-- GOAL OF THE EXERCISE --
Retype the data below exactly; skip every image.

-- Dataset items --
== Segment start ==

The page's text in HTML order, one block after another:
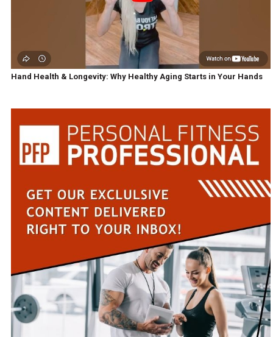
Hand Health & Longevity: Why Healthy Aging Starts in Your Hands
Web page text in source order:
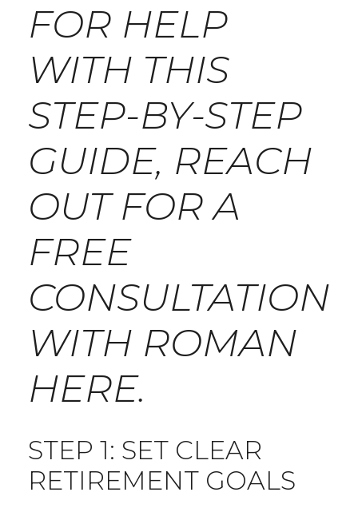
FOR HELP
WITH THIS
STEP-BY-STEP
GUIDE, REACH
OUT FOR A
FREE
CONSULTATION
WITH ROMAN
HERE.
STEP 1: SET CLEAR
RETIREMENT GOALS
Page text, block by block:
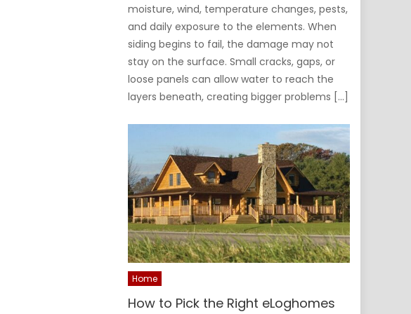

== Segment end ==

-- OUTPUT BELOW --
The page's text in HTML order, one block after another:
Hand Health & Longevity: Why Healthy Aging Starts in Your Hands
Web page text in source order:
FOR HELP
WITH THIS
STEP-BY-STEP
GUIDE, REACH
OUT FOR A
FREE
CONSULTATION
WITH ROMAN
HERE.
STEP 1: SET CLEAR
RETIREMENT GOALS
Page text, block by block:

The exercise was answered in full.